During the 1972 ALCS against the Tigers, Odom and Blue got into an altercation after Blue saved the deciding Game Five win for Odom. The A’s were a colorful bunch in those days. As a side note, the 1972 ALCS series against the Tigers and the 1972 World Series against the Reds were both classics. The ALCS went five games with three of those decided by one run. Two of those games went to extra innings. Aside from the Odom-Blue fisticuffs, you had the Bert Campaneris bat throwing incident in Game three and in Game five, A’s star Reggie Jackson tore his hamstring while stealing home (part of a double steal). Jackson missed the entire World Series, making the A’s a heavy underdog to the Big Red Machine. At the time, I thought there’s no way the A’s can win this World Series, yet they did. The series went seven games with six of them decided by just one run. The A’s won Game four with a two run, bottom of the 9th rally which was followed by the Red’s game winning double play in Game five. Baseball doesn’t get much better than that.
Prior to the 1974 World Series, Odom and Rollie Fingers had a locker room fight which resulted in Fingers getting six stitches to the back of his head. Evidently Fingers was going through a rough divorce and Odom (and a few other teammates) were making remarks about Fingers soon to be ex. If those guys weren’t fighting against Charlie O. Finley, they were fighting each other.
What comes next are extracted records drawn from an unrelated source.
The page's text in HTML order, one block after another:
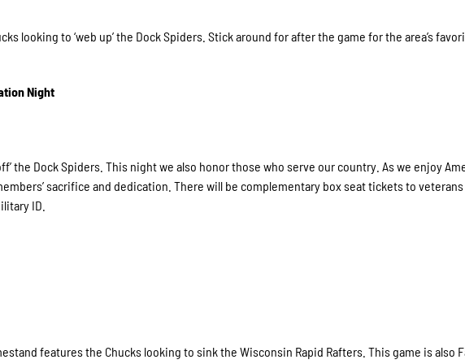
looking to ‘web up’ the Dock Spiders. Stick around for after the game for the area’s
Night
the Dock Spiders. This night we also honor those who serve our country. As we enjoy
sacrifice and dedication. There will be complementary box seat tickets to veterans
ID.
features the Chucks looking to sink the Wisconsin Rapid Rafters. This game is also

Odom’s production fell off in 1973 and he battled various arm injuries. Oakland traded him to Cleveland in 1975 where he appeared in three games, before being traded to Atlanta. The Braves shipped him to the White Sox in June of 1976 where he appeared in eight games. Unable to find any takers for the 1977 season, Odom went south of the border, playing parts of two seasons in Mexico, before calling it a career at the age of 33.
His last career big league win came on June 28, 1976, as a member of the White Sox and it was one for the ages. Making the start against his former teammates in Oakland, Blue Moon twirled five no-hit innings. Francisco Barrios came on in relief and threw the final four innings of no-hit ball, giving Odom a piece of his first career no-hitter. It was a strange game, with the Sox winning 2-1, as Odom and Barrios combined to walk 11 Athletics. Only 3,367 fans were in attendance that night. Seems like Oakland’s attendance problem goes way back. It was a sweet redemption for Odom, who lost a more traditional no-hitter on June 7, 1968, when the Orioles Davey Johnson hit a two-out, ninth inning single for the spoiler.
In retirement, Odom had a couple brushes with the law and spent some time in rehab before getting his life in order. Nowadays, he spends most of his time on the golf course. In 2004, Odom was inducted into the Georgia Sports Hall of Fame. If the Athletics were to move to Las Vegas, I hope that the colorful history of the A’s is somehow kept alive.
Odds and ends
Watching the playoffs this season, one of the announcers made a comment about a pitch missing, in his words, “middle-middle.” For some reason, that struck me weird. I understand the concept of middle-high or middle-low, but shouldn’t middle-middle just be middle?
Do you ever suffer from those throwback moments, when you first notice something has disappeared or changed? I had one the other night. A guy got hit by a pitch, usually a painful experience. A gaggle of trainers ran out to attend to him, mostly just talking. The batter, properly mollified, shook it off and took his base. Then it hit me, what happened to the days when a trainer would come out and spray the affected area with a cold spray? When did that change?
Turns out that magic spray is called ethyl chloride, and it’s now listed as a hazardous substance. It appears that baseball trainers are still using the stuff, just not on national TV. Evidently, it’s big with soccer players when they are faking an injury but I do miss the days when baseball trainers would use the stuff.